Applications of Probability Measures on the Self-Motion Manifold of Deformable Fragments in Proteins. Start date: April 1, 2005. Expires: March 31, 2006. Current year award amount: $274,359. Principal investigator: Jean-Claude Latombe. Sponsor: Stanford University.
Supports a project to develop a new mathematical model for a redundant, closed, protein-like kinematic chain, using techniques from algebraic geometry and differential topology and probabilistic roadmap techniques from robotics to determine the structure of its configuration space. The objective of the program is to enable crystallographers to retrieve and study important, dynamic properties of the molecule, and to develop new algorithms for protein model-building in areas of weak or ambiguous electron density.
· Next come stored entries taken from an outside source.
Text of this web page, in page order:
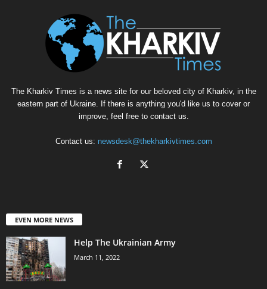
The Kharkiv Times is a news site for our beloved city of Kharkiv, in the
eastern part of Ukraine. If there is anything you'd like us to cover or
improve, feel free to contact us.
Contact us: newsdesk@thekharkivtimes.com
EVEN MORE NEWS
Help The Ukrainian Army
March 11, 2022
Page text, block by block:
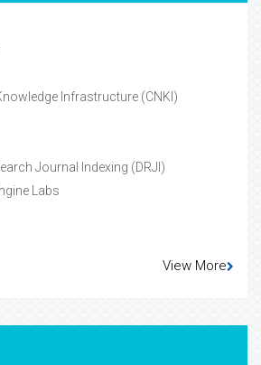
Infrastructure (CNKI)
Journal Indexing (DRJI)
Labs
View More
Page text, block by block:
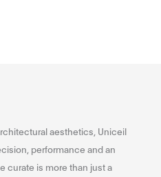
aesthetics, Uniceil
performance and an
curate is more than just a
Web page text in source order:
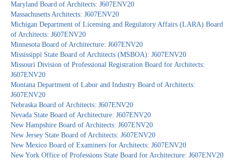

Sequence Assembly for High-Throughput Technologies. Start date: July 1, 2005. Expires: June 30, 2008. Current year award amount: $330,018. Principal investigator: Steven Skiena. Sponsor: SUNY Stony Brook.
Funds development of improved sequence-assembly methods for high-throughput sequencing technologies. The investigators plan to build assembly programs for sequencing technologies slated to become commercially available over the next one to three years, including technologies that produce massive numbers of very short reads cheaply, as well as those that provide extremely long reads with high error rates.
Combinatorial Algorithms for Pattern Discovery with Applications to Data Mining and Computational Biology. Start date: Aug. 1, 2005. Expires: July 31, 2007. Awarded amount to date: $185,000. Principal investigator: Stefano Lonardi. Sponsor: University of California-Riverside.
Supports a project centered around a new compressed representation of data, called a "sketch," based on a novel family of gapped patterns. The new method will be applied to three problems: databases; data compression; and computational biology. One goal of the proposal is to establish the software development component for an interdisciplinary bioinformatics curriculum.
Optimal Utilization of Genomic Information for Dissecting Complex Traits. Start date: Sept. 1, 2005. Expires: Aug. 31, 2006. Current year award amount: $126,843. Principal investigator: Shizhong Xu. Sponsor: University of California Riverside.
Funds development of new statistical methods for optimal utilization of established genomic databases for genetically dissecting complex traits. The statistical method to be used is the Bayesian method, which will be implemented via the Markov chain Monte Carlo algorithm. Specific areas to be studied include development of optimal statistical methods and computational algorithms for mapping quantitative trait loci with epistatic effects using markers of the entire genome.